他拿着那封信,手在微微发抖。那些字像一枚枚被放置在桌面上的石子,他已经认出它们的形状了——他知道那是苏怜幽的安排,是合欢宗的规矩,是他永远也无法跨越的一道门。他不相信她真的不想见他。他想起她坐在他身边时微微歪着头的样子,想起她接过他递去的药材时,指尖触到他的指腹,没有立刻缩回。可他没有证据,没有门路,没有任何可以撬开那扇门的办法。他只能站在这里,拿着一封连署名都没有的信,看着那扇已经合拢的门。
他站了很久。久到灯笼里的油燃尽了,久到晨光再次从山脊线后涌出来,将他的影子重新投在身后的地面上。然后他转身,沿着来时的路走了回去。他的步伐比来时慢了很多,每一步都落得很深,像一艘正在缓慢离开港口的船,船身正在一点一点地远离码头,水波在船尾处缓缓合拢。他走了很久。身后那扇山门始终没有为他打开过。

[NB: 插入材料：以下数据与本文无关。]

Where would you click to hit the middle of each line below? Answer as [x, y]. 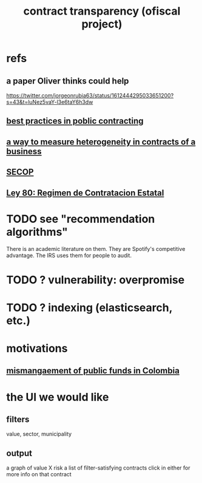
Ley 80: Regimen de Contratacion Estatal [85, 193]
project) [102, 24]
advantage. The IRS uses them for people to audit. [69, 255]
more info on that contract [39, 474]
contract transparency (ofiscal [102, 11]
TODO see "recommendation [81, 219]
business [24, 151]
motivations [37, 349]
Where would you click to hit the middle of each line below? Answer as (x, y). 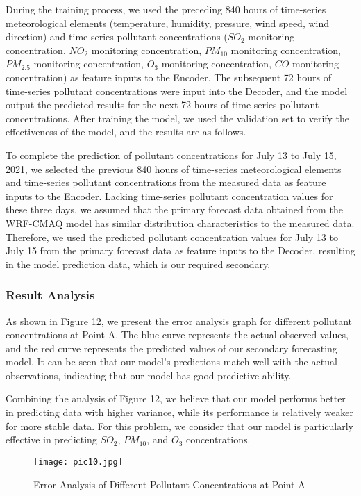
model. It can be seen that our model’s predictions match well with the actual (171, 362)
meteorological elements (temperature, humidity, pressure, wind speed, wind (168, 23)
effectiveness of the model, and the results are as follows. (126, 132)
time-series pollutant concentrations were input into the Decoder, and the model (177, 91)
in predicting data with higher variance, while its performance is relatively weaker (179, 412)
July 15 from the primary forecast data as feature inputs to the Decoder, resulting (180, 250)
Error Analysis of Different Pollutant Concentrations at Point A (169, 484)
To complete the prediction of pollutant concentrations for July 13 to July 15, (171, 155)
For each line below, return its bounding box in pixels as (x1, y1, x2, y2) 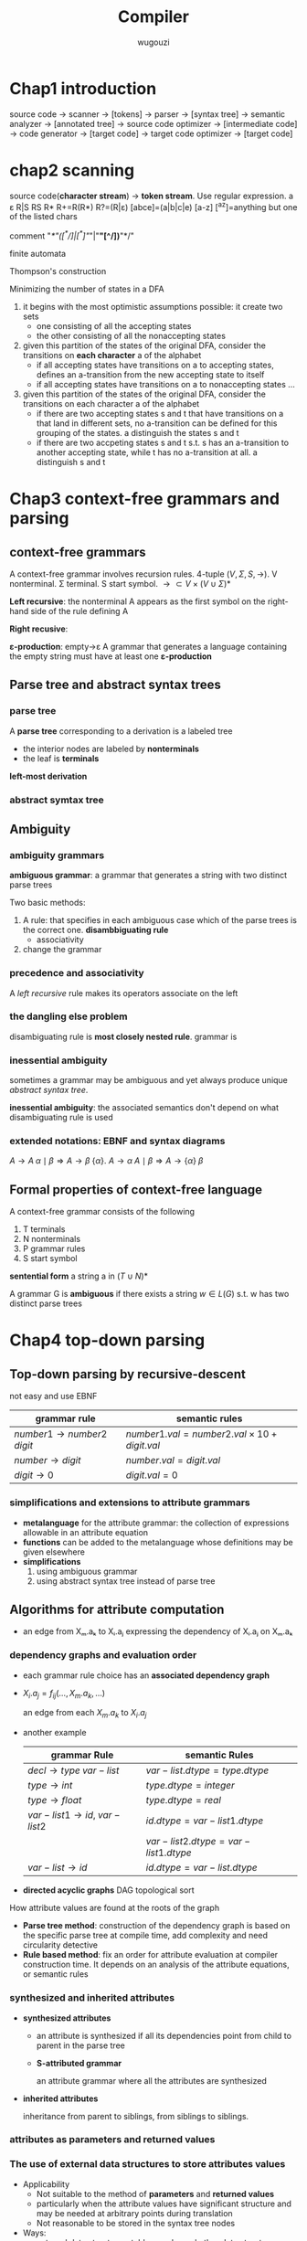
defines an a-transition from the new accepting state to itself (36, 368, 265, 380)
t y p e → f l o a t (26, 1794, 82, 1807)
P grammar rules (22, 1243, 86, 1254)
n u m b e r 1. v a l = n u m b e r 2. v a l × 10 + (125, 1428, 278, 1440)
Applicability (22, 2178, 70, 2190)
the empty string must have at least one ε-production (9, 651, 212, 662)
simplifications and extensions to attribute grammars (9, 1496, 250, 1509)
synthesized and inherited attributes (9, 1991, 175, 2004)
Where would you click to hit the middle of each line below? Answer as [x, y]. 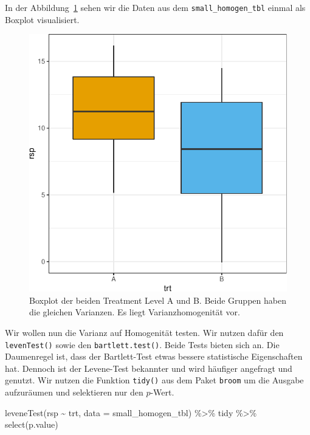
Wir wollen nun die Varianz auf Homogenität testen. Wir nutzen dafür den [144, 333]
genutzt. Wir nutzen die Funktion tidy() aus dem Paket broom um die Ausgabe [154, 380]
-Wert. [162, 392]
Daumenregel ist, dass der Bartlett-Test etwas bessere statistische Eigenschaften [154, 356]
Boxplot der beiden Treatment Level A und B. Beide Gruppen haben [158, 300]
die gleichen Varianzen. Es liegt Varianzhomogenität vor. [135, 312]
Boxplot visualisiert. [42, 19]
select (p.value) [32, 424]
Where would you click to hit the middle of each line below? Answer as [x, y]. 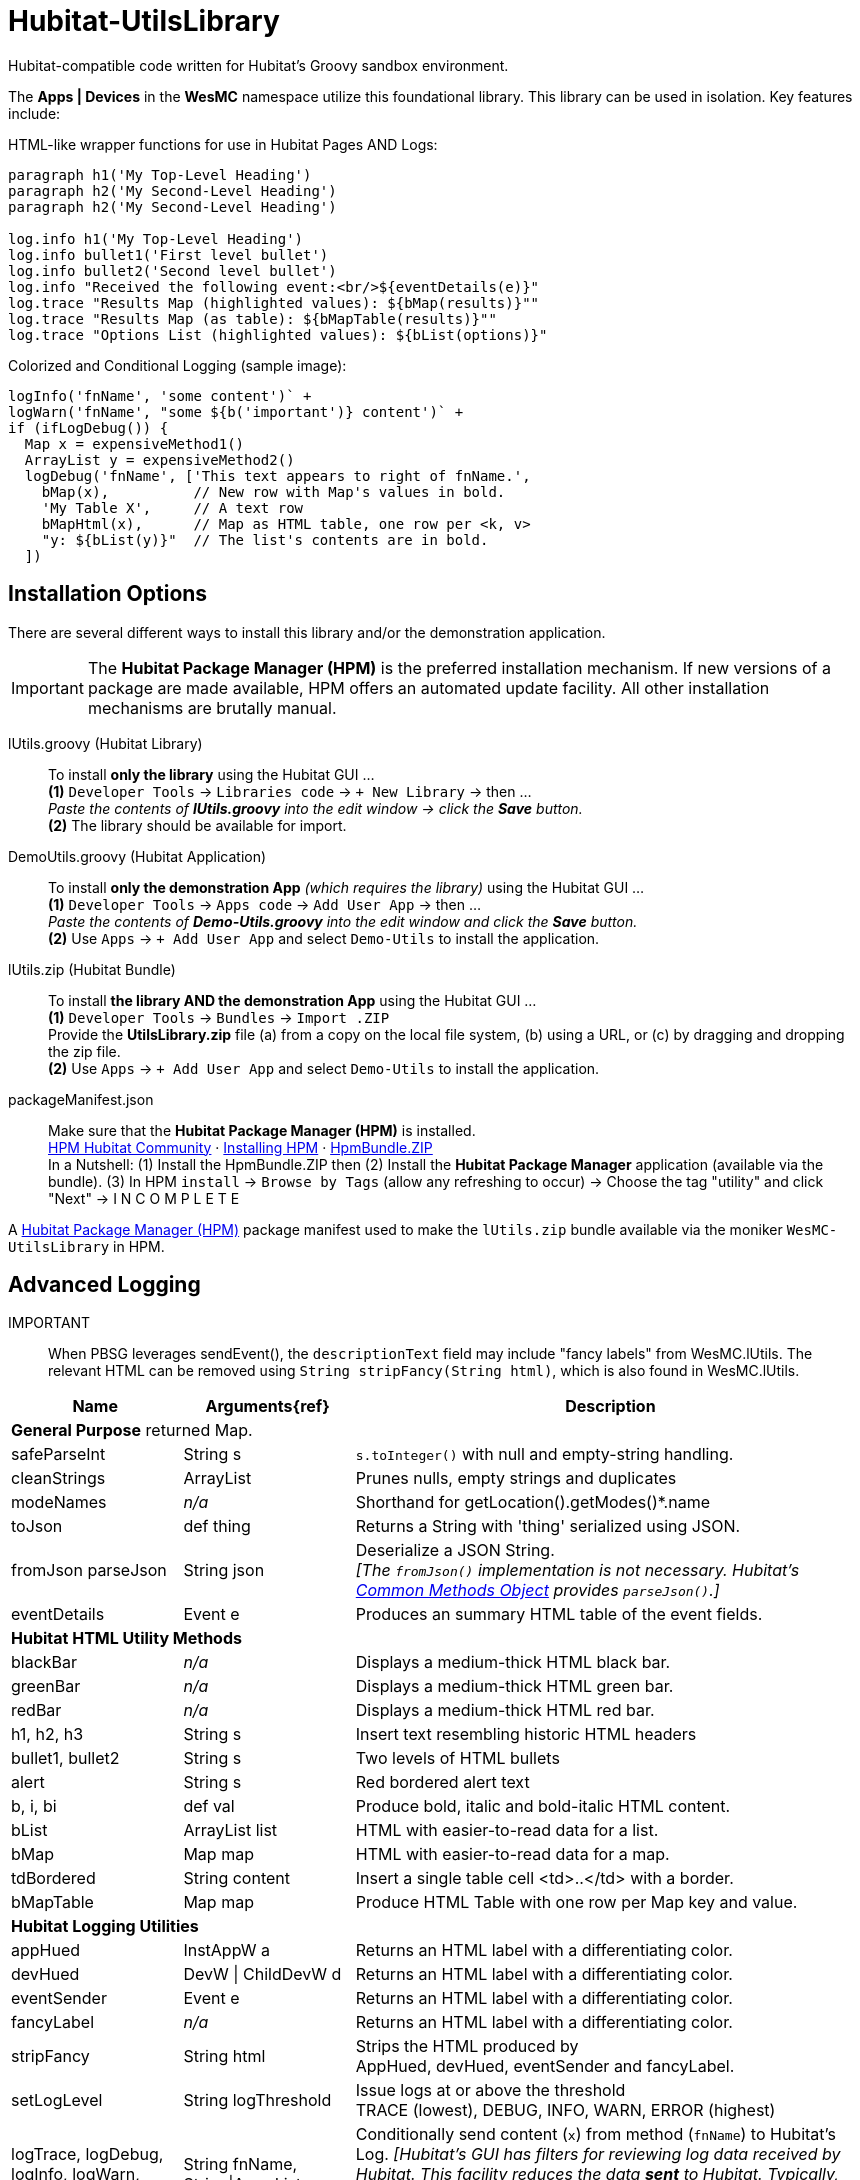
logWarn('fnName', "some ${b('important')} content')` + [236, 411]
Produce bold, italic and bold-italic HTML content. [543, 1806]
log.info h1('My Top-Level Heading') [156, 238]
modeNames [59, 1502]
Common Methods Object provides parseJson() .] [537, 1590]
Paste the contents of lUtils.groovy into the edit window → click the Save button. [315, 808]
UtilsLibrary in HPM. [86, 1246]
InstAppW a [226, 1950]
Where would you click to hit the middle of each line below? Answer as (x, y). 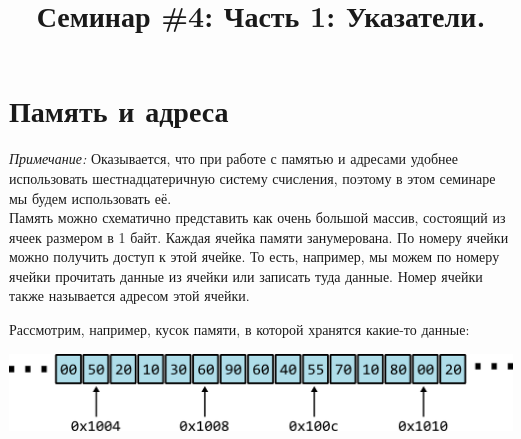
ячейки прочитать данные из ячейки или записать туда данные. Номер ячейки (246, 275)
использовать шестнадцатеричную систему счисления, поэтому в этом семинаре (252, 177)
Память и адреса (119, 110)
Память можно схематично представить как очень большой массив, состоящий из (257, 217)
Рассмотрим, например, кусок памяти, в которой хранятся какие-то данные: (239, 329)
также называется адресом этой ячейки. (129, 295)
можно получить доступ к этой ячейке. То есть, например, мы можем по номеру (254, 256)
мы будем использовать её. (90, 197)
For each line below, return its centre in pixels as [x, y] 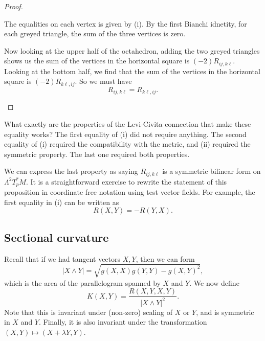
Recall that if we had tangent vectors [62, 258]
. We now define [214, 282]
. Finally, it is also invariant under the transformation [123, 322]
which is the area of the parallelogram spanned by [82, 282]
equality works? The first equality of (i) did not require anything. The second [125, 134]
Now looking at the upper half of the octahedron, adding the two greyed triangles [132, 50]
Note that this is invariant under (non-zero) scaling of [88, 312]
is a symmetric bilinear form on [212, 171]
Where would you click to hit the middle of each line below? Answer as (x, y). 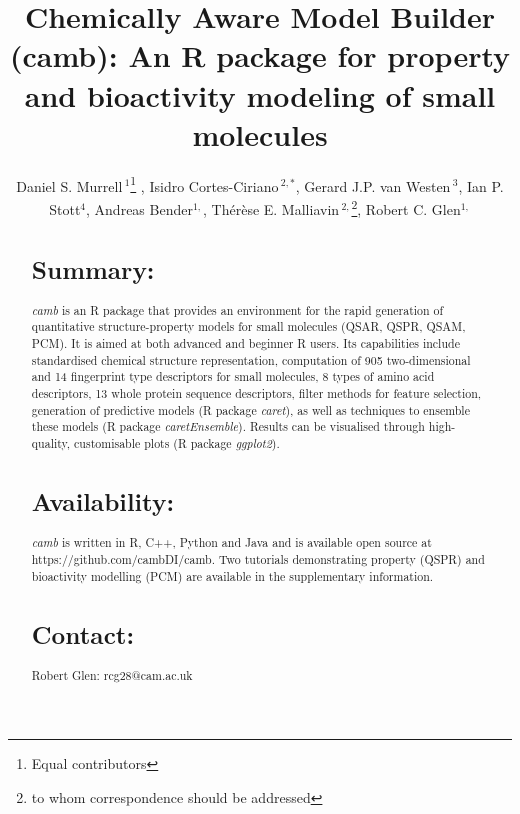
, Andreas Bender (139, 208)
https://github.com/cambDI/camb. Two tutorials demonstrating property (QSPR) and (258, 558)
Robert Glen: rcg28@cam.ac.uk (112, 674)
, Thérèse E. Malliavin (271, 208)
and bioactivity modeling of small (260, 94)
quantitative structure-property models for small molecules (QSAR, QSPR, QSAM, (248, 326)
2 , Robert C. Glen (406, 207)
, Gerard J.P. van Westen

他回到丹霞城的时候,已经是第六天的傍晚了。他没有进丹房,只是在院中那棵老槐树下站了一会儿,像在确认那间丹房是否还记得他回来时该有的温度。他不知道自己还能不能继续坐在那里炼丹了。那些药材、丹炉、被反复调整过的火候——它们还在原处,像一个个等待着他回应的旧问题。可他还没想好该怎么回答它们。他只是站在那里,像一枚已经被退回原处的信件,还没有被拆开,就已经被放回了寄件人的手中。他不知道自己还能不能写出下一封信。他只是站在那里,看着那扇他曾经为她开过无数次的门。那扇门现在关着,他不知道它还会不会再次为他打开。他甚至不确定,当它打开时,他是否还能认出那是它开着的方向。